# How many different mappings are GxG -> X, where G is a group of order n and X is a set of n elements?

#### pauloromero1983

##### New member
In the context of group theory, there's a theorem that states that for a given positive integer $$n$$ there exist finitely different types of groups of order $$n$$. Notice that the theorem doesn´t say anything of how many groups there are, only states that such groups exist. In the proof of this statement, they define a map $$f:G\times G \rightarrow X$$ where $$X$$ is a set with $$n$$ elements. Defining a group structure in the same map by means of the product rule $$f(g_{1})f(g_{2})=f(g_{1}g_{2})$$, where $$g_{1}, g_{2}$$ belong to $$G$$ they arrive to the following conclusion: there's an upper bound on the number of different groups of order $$n$$, namely: $$n^{n^{2}}$$

My question is how to arrive to such conclusion.

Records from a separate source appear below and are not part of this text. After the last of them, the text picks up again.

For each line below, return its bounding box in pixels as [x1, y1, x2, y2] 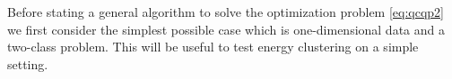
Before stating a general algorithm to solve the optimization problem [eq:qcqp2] [7, 3, 445, 20]
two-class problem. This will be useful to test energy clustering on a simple [7, 37, 419, 56]
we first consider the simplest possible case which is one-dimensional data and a [7, 20, 445, 38]
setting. [7, 54, 48, 73]
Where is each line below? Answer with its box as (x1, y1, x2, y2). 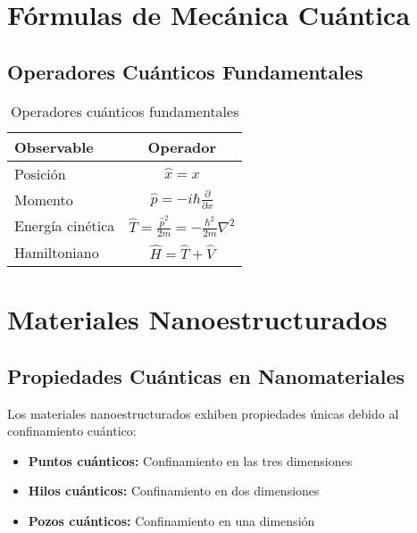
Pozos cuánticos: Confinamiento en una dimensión (28, 511, 315, 529)
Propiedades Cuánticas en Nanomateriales (7, 362, 405, 389)
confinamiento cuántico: (7, 421, 137, 440)
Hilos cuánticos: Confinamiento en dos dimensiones (28, 481, 320, 500)
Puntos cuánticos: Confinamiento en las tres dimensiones (28, 451, 353, 470)
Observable (14, 136, 94, 157)
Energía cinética (14, 215, 115, 237)
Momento (14, 188, 73, 210)
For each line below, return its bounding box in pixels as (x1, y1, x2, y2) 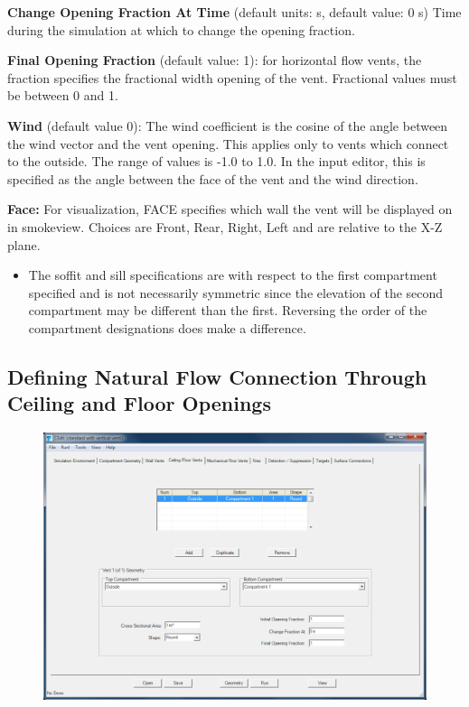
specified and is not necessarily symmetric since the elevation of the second (28, 283, 444, 302)
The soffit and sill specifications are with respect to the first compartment (28, 265, 437, 284)
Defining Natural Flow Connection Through (7, 362, 427, 390)
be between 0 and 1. (7, 86, 118, 105)
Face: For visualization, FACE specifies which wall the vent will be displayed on (7, 200, 453, 219)
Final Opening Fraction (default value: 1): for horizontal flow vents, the (7, 51, 422, 70)
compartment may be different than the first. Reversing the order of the (28, 301, 427, 320)
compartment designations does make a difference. (28, 318, 306, 337)
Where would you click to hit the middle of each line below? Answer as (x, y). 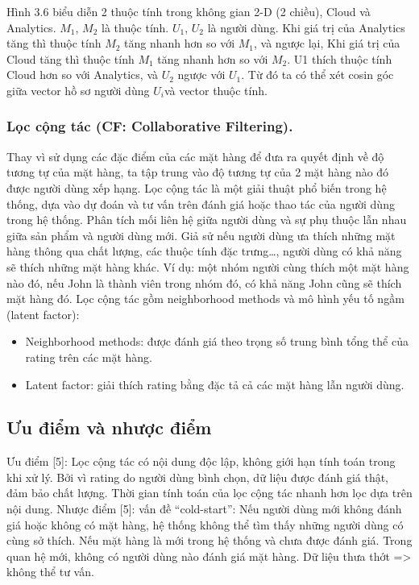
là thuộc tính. (135, 27)
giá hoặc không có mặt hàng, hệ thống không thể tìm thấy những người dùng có (205, 524)
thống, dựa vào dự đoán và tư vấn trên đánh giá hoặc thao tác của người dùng (201, 203)
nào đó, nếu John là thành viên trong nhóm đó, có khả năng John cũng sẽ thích (204, 282)
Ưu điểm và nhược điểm (109, 427)
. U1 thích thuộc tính (340, 58)
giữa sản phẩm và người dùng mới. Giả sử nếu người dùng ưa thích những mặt (201, 235)
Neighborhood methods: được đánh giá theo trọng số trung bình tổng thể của (217, 341)

Im aware that, for every ordered pair of $$G\times G$$ theres $$n$$ images (since $$X$$ was assumed to have $$n$$ elements). For a concrete example, let be $$G$$ a group of 2 elements. Then, there are 4 ordered pairs. Each pair has 2 images, so the total number of maps would be 4*2=8. However, by use of the relation $$n^{n^{2}}$$ we get $$2^{2^{2}}=16$$, i.e, there are 16 different maps, not 8. Im missing something here, but I dont know what exactly what the error is.

#### GJA

##### Well-known member
MHB Math Scholar
Hi pauloromero1983 ,

In the example you gave for each element of $G\times G$ there are 2 choices in $X$ to which the element can be mapped. Since the total number of elements in $G\times G$ is 4, the total number of possible mappings is $2\times 2\times 2\times 2 = 2^{4} = 16.$

In general, if $A$ and $B$ are finite sets, then there are $|B|^{|A|}$ different mappings/functions from $A$ to $B$. Does this help answer your question?

#### pauloromero1983

##### New member
ok, I think I understand now, thank you.